On Tue, Aug 04, 2020 at 12:06:49PM -0400, Arvind Sankar wrote:
On Mon, Aug 03, 2020 at 09:45:32PM -0700, Andi Kleen wrote:
Why is that? Both .text and .text.hot have alignment of 2^4 (default function alignment on x86) by default, so it doesn't seem like it should matter for packing density. Avoiding interspersing cold text among
You may lose part of a cache line on each unit boundary. Linux has a lot of units, some of them small. All these bytes add up.
Separating out .text.unlikely, which isn't aligned, slightly _reduces_ this loss, but not by much -- just over 1K on a defconfig. More importantly, it moves cold code out of line (~320k on a defconfig), giving better code density for the hot code.
For .text and .text.hot, you lose the alignment padding on every function boundary, not unit boundary, because of the 16-byte alignment. Whether .text.hot and .text are arranged by translation unit or not makes no difference.
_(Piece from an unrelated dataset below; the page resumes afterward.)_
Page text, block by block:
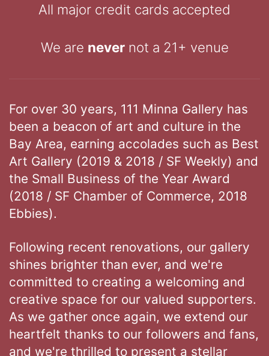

With *(.text.hot) *(.text) you get HHTT, with *(.text.hot .text) you get HTHT, but in both cases the individual chunks are already aligned to 16 bytes. If .text.hot _had_ different alignment requirements to .text, the HHTT should actually give better packing in general, I think.
Okay, so at the end of the conversation, I think it looks like this patch is correct: it collects the hot, unlikely, etc into their own areas (e.g. HHTTUU is more correct than HTUHTU), so this patch stands as-is.